**Problem requirements**
Without the pictures, can you quote each line below exactly?

**Records for this task**
- - - - -

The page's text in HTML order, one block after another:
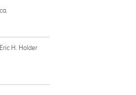
H. Holder
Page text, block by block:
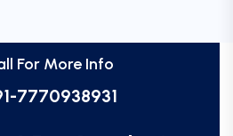
For More Info
7770938931
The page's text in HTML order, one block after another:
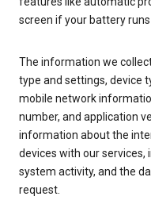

- - - - -

**Written response**
The page's text in HTML order, one block after another:
H. Holder
Page text, block by block:
For More Info
7770938931
The page's text in HTML order, one block after another:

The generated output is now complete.